Council learns of Molino's 'exit strategy' during executive session

posted by Mike Pettinella in news, Batavia City Council, Jason Molino.

Outgoing Manager Jason Molino’s “main goal” is to provide his successor with as much information as possible to help him or her navigate through the many projects that are on the table in the City of Batavia.

That’s the word from City Council President Eugene Jankowski, summarizing Wednesday night’s special meeting – a closed executive session – at the City Centre Council Board Room.

“Jason’s main goal is to outline everything in a detailed and concise manner to benefit the incoming manager and make it easy to understand what is going on,” Jankowski said.

While Jankowski said there is no obligation – financial or otherwise -- for either party to continue any relationship after Molino’s final day on the job (Jan. 12), he did say that Molino has “volunteered to answer questions after he leaves for a reasonable amount of time.”

Jankowski termed the meeting as an “exit interview” and a time for “constructive criticism both ways.”

The council president said most of the 45-minute meeting consisted of Molino giving suggestions about what skills and qualifications that Council needs to look for in its next manager, and how to improve employer/employee relations.

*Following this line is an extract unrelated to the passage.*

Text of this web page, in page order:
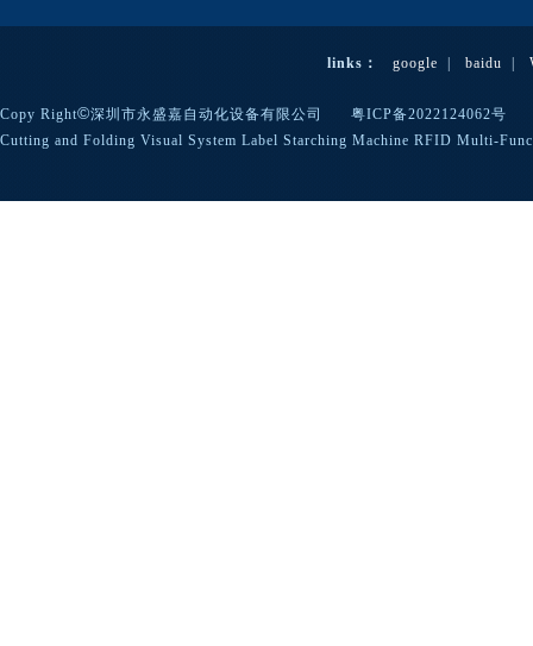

“He cleared the air as to why he was leaving, basically stating what he said before, that he was moving up the ladder and taking the next step in his professional development,” Jankowski said. “There also was a lot of heart-to-heart, which is a good thing.”

Jankowski said Molino outlined “his exit strategy” and briefed Council on the major projects.

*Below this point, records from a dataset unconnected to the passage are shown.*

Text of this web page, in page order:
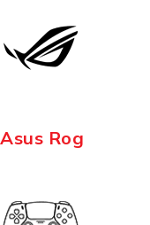
Asus Rog
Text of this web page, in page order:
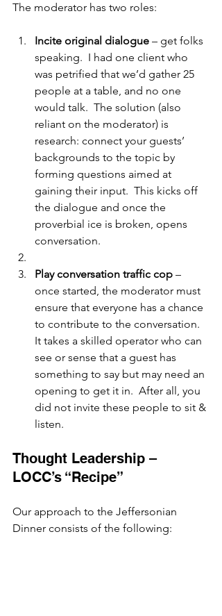
The moderator has two roles:
Incite original dialogue – get folks
speaking.  I had one client who
was petrified that we’d gather 25
people at a table, and no one
would talk.  The solution (also
reliant on the moderator) is
research: connect your guests’
backgrounds to the topic by
forming questions aimed at
gaining their input.  This kicks off
the dialogue and once the
proverbial ice is broken, opens
conversation.
Play conversation traffic cop –
once started, the moderator must
ensure that everyone has a chance
to contribute to the conversation.
It takes a skilled operator who can
see or sense that a guest has
something to say but may need an
opening to get it in.  After all, you
did not invite these people to sit &
listen.
Thought Leadership –
LOCC’s “Recipe”
Our approach to the Jeffersonian
Dinner consists of the following:

“Jason also will be making suggestions on who he thinks should be the interim manager, and suggested that Council should make an interim appointment effective Jan. 13,” Jankowski said.

Although no specifics were discussed concerning an interim replacement, Jankowski said that he thinks “it would be reasonable to compensate someone for additional duties” should the interim tag be placed upon a current city employee.

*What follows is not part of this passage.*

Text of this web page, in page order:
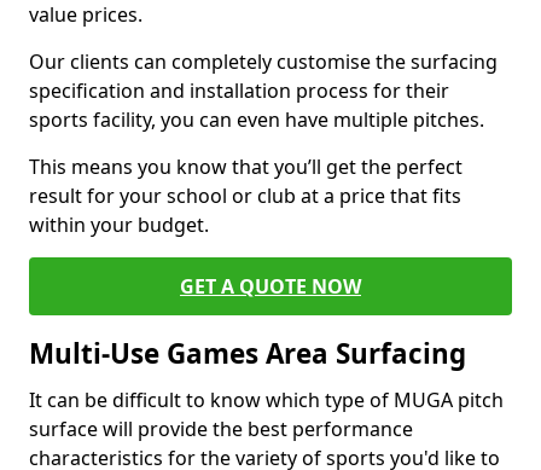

Jankowski said there was no discussion on how to fill the position, adding that a public debate is less than two weeks away.

“You can expect a lively debate about how we will proceed at our next meeting on January 8th,” he said.

Molino resigned on Dec. 18 after 11 years in Batavia, and will start his new job as Tompkins County Administrator on Jan. 29. The new position comes with more responsibility and a substantial raise from his current salary of about $94,000.